The same analytical strategy (including LOCF) was used to compare Ppk between Day 1 and successful extubation or Day 30. One participant with a missing baseline Ppk value was excluded from these analyses. Analysis of the other secondary outcomes was performed on participants with available data for variables included in the regression models, without imputation of missing data (i.e. complete cases analyses).

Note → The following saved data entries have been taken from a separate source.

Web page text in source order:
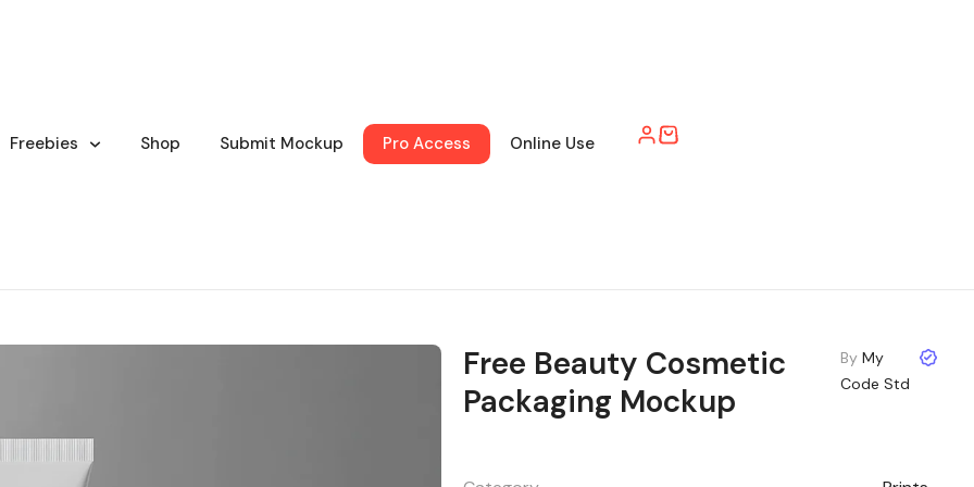
Freebies Shop Submit Mockup Pro Access Online Use
Free Beauty Cosmetic
Packaging Mockup
ByMy
Code Std

The primary analysis was performed using a two-sided overall type I error rate of 5%, with a p value threshold of 2.5% for each of the two comparisons (MI vs. LI and MI vs HI). A hierarchical testing procedure was predefined in the statistical analysis plan where for any particular comparison, if the null hypothesis for the primary endpoint (MIP) was rejected, then a statistical comparison of the secondary endpoint (Ppk) was performed at the same two-sided alpha threshold of 2.5%. If the null hypothesis for the primary outcome was not rejected, no hypothesis testing regarding Ppk was performed for that comparison. No hypothesis testing was conducted for the remaining secondary outcomes. All statistical analyses were performed using SAS v.9.4 software (SAS Institute).